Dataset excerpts
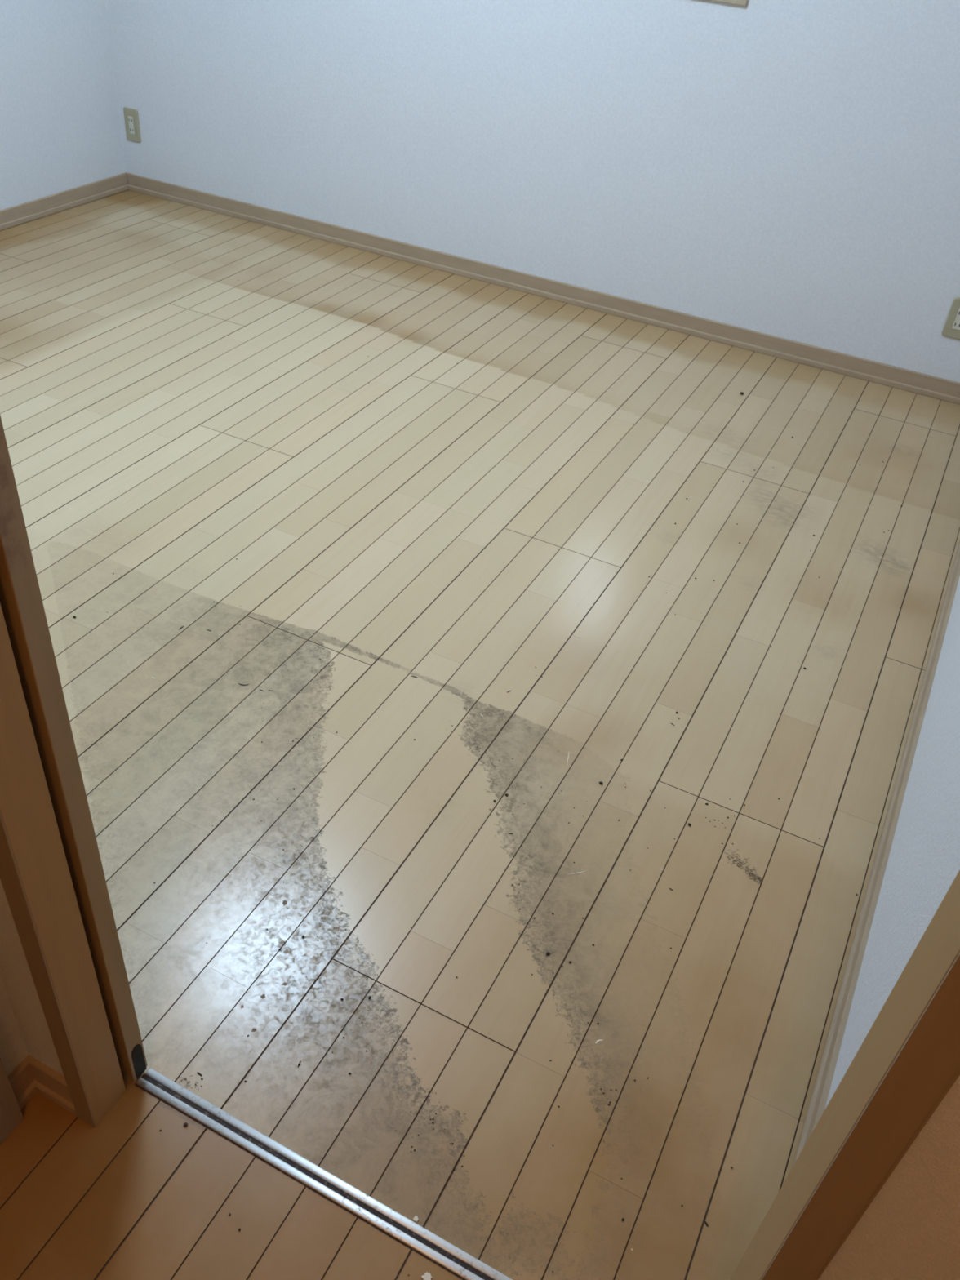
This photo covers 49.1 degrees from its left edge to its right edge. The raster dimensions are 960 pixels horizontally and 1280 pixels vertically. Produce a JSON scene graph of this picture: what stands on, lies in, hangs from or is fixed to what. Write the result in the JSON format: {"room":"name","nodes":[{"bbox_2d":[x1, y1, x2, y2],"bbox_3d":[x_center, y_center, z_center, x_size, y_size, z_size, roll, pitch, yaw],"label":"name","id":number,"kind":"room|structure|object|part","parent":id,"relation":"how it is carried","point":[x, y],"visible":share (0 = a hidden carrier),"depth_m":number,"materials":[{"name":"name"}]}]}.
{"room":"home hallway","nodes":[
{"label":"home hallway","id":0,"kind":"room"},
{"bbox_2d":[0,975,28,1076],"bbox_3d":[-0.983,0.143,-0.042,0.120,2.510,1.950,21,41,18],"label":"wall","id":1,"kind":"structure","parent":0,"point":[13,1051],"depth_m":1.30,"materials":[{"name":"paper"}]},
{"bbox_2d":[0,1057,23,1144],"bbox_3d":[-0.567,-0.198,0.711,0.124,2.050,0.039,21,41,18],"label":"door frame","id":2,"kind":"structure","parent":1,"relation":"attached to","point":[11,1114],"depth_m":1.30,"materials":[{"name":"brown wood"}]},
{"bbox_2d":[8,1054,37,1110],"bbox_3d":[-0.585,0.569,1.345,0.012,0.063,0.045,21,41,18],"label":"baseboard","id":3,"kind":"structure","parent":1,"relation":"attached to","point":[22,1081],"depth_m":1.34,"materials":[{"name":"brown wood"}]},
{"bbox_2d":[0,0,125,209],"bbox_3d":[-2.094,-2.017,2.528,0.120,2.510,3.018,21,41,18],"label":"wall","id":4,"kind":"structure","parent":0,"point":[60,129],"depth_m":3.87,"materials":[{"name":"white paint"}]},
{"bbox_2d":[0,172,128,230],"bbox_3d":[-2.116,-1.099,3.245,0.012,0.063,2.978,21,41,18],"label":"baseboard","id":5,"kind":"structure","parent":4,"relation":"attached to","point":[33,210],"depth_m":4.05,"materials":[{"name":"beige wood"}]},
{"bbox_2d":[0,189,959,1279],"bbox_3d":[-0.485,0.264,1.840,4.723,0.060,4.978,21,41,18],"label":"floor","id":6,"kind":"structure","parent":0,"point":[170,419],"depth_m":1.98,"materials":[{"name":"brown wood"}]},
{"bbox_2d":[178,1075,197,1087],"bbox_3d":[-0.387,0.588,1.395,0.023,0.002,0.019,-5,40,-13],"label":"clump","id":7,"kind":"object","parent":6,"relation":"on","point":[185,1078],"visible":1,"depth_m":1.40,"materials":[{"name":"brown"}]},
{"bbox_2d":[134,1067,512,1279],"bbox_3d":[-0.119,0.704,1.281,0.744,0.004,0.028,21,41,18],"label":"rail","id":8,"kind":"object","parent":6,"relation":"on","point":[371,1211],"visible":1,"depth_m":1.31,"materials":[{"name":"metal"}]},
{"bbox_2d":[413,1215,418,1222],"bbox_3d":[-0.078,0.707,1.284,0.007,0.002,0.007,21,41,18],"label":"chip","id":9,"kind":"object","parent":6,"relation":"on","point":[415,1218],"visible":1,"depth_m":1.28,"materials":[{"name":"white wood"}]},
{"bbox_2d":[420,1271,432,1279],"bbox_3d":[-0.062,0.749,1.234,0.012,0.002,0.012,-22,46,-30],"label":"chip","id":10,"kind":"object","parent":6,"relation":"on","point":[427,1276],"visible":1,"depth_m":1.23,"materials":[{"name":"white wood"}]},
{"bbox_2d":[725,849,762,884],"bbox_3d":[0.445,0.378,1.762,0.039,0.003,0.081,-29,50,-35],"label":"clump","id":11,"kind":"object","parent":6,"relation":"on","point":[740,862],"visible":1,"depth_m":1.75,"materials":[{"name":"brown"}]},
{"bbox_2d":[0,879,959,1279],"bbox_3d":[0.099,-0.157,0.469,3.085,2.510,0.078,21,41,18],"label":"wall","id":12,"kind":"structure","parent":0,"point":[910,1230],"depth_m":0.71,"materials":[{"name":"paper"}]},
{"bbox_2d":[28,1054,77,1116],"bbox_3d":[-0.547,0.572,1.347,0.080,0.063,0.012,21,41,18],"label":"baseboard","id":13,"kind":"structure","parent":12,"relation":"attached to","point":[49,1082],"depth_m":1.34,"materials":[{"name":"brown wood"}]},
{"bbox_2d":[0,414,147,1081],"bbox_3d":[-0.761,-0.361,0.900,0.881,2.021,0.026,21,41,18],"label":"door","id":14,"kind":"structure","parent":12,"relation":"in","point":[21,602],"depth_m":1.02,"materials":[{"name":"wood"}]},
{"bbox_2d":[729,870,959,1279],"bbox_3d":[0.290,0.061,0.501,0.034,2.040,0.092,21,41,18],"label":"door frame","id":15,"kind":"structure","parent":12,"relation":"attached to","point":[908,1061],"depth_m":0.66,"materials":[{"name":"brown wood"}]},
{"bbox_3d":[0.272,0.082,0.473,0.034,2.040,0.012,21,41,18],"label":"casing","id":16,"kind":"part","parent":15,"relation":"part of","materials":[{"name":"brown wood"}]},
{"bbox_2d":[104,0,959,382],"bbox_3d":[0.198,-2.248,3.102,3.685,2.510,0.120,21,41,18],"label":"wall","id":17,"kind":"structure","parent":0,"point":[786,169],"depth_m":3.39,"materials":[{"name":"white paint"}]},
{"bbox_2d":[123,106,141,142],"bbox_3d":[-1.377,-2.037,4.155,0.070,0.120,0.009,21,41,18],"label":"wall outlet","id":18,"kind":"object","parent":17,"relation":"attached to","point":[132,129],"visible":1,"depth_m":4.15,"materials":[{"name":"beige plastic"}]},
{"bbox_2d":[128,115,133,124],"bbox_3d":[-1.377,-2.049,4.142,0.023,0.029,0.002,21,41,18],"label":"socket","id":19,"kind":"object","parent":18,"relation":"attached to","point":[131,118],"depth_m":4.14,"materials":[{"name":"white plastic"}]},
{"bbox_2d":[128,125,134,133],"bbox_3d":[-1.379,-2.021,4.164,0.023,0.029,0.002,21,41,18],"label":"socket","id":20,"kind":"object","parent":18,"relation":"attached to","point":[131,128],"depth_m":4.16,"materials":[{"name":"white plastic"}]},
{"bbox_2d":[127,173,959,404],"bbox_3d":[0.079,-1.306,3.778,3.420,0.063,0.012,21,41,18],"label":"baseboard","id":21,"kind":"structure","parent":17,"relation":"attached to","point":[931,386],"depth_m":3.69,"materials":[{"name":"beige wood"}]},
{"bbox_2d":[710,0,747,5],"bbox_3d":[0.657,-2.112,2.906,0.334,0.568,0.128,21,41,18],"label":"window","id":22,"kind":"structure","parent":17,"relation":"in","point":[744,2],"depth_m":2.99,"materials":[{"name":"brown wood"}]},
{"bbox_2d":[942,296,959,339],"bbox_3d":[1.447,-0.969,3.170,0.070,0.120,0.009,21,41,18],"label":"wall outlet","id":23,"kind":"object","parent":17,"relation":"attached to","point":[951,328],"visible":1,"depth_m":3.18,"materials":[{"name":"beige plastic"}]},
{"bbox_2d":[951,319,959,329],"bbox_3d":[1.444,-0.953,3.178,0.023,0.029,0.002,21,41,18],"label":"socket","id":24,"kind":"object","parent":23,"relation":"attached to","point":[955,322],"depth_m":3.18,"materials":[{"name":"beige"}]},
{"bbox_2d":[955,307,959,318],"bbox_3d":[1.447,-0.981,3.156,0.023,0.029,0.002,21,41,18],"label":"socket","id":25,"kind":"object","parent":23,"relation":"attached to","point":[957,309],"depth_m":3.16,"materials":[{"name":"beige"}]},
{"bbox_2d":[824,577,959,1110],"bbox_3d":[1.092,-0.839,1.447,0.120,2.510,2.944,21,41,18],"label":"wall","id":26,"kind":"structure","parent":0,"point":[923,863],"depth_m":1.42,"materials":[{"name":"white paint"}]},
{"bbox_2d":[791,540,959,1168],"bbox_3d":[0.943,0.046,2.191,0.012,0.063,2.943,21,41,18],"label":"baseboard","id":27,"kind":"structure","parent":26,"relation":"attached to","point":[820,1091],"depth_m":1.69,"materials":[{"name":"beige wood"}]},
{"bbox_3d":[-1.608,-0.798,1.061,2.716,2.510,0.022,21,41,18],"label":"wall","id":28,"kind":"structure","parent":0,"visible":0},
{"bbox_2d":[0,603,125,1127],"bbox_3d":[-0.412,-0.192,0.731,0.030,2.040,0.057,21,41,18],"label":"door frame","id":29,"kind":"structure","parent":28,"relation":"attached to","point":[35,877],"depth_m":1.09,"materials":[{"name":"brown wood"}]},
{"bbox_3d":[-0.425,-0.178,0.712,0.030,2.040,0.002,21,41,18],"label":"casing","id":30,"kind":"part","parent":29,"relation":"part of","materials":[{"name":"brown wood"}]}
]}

---

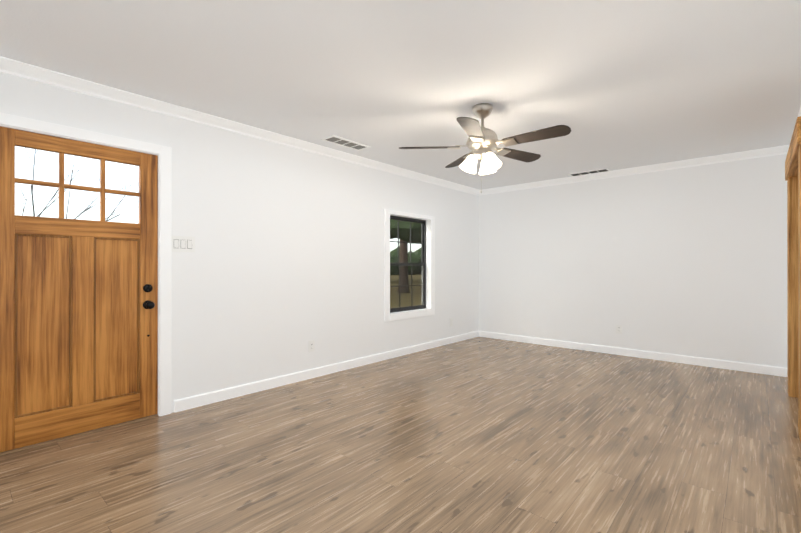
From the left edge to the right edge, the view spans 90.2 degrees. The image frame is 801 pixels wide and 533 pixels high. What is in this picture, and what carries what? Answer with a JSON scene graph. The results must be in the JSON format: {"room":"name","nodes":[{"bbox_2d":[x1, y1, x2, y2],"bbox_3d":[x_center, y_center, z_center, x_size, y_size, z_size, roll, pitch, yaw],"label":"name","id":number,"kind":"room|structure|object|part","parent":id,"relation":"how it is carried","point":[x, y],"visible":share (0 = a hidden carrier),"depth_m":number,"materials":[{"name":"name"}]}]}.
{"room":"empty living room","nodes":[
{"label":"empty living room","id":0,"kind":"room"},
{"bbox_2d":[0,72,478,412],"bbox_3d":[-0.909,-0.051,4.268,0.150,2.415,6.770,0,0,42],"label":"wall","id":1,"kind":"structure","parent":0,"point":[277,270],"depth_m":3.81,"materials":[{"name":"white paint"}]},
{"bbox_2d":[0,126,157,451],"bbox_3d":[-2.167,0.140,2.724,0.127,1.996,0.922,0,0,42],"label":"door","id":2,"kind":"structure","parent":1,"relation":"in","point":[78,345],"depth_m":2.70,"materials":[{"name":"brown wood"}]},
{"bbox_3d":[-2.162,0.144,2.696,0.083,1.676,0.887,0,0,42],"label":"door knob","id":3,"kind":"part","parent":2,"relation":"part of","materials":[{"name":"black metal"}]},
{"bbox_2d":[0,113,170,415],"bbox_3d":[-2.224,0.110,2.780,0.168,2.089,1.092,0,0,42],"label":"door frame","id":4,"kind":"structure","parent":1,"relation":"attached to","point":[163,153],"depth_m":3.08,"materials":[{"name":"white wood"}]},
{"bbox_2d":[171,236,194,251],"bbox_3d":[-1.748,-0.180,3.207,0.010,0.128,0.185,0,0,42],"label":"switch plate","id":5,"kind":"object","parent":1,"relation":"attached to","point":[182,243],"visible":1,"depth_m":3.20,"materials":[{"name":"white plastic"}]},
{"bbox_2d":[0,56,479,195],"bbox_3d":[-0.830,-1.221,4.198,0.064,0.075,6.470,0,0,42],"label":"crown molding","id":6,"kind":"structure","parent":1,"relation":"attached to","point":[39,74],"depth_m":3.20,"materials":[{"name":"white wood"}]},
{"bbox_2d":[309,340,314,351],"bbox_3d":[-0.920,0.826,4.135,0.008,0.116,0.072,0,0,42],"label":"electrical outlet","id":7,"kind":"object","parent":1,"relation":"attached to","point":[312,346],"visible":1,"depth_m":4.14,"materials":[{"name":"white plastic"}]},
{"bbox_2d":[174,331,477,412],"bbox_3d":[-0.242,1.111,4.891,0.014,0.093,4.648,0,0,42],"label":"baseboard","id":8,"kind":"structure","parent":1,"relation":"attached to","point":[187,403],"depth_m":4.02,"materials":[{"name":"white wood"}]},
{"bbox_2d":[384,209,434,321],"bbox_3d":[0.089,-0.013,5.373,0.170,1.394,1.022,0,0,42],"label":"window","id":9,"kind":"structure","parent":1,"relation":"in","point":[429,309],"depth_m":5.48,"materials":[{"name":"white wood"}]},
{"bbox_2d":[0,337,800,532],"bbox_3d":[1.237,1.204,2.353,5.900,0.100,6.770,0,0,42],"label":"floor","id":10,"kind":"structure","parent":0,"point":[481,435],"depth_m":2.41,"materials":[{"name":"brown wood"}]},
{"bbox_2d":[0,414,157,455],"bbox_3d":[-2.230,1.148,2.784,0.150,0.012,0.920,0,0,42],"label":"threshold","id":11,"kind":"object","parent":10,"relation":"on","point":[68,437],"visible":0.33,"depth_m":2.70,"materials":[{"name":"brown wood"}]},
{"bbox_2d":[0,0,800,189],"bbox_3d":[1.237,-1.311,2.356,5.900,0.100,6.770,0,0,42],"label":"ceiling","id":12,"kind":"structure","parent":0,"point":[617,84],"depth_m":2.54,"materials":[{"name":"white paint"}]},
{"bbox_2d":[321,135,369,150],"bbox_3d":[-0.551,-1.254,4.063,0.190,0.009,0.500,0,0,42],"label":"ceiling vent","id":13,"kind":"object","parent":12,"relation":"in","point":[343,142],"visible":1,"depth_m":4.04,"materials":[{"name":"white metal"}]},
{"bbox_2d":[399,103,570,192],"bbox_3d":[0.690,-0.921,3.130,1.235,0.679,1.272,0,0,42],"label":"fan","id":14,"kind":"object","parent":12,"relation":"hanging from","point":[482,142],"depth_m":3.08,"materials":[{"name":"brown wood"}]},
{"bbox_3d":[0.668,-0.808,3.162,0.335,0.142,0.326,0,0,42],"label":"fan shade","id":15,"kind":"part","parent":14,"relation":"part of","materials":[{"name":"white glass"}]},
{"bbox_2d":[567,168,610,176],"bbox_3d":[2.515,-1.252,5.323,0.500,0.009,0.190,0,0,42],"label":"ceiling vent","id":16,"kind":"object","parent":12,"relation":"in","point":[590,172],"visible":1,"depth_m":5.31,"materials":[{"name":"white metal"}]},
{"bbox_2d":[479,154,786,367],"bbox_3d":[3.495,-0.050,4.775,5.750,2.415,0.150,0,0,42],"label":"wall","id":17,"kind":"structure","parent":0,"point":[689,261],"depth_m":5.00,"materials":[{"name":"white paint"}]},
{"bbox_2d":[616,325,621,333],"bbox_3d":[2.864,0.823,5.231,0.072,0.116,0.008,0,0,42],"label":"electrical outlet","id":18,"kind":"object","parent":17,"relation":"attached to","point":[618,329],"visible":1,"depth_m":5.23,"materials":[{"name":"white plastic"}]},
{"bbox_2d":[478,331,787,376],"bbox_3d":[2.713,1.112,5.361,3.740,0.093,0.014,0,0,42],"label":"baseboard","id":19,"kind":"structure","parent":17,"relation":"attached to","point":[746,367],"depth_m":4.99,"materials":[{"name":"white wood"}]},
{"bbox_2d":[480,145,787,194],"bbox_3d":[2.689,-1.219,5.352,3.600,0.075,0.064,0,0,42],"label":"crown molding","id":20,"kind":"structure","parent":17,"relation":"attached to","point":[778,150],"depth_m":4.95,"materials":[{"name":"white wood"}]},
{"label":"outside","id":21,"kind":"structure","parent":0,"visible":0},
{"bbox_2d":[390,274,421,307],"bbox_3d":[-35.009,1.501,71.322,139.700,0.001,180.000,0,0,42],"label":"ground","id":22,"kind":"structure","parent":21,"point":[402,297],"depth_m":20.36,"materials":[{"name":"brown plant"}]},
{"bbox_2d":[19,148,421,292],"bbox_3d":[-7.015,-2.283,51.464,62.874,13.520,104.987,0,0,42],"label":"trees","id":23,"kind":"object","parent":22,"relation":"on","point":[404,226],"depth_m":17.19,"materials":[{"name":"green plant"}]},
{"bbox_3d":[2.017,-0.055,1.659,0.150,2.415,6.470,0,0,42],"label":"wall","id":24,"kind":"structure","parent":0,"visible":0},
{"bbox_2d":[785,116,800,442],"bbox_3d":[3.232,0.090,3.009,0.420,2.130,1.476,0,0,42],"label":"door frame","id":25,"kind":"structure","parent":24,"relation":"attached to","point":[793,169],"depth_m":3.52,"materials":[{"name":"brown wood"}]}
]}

■ **What you need to do**: Your answer must be a single number, the count of lines in the data that hold the string "paint".

■ **Your solution**: 6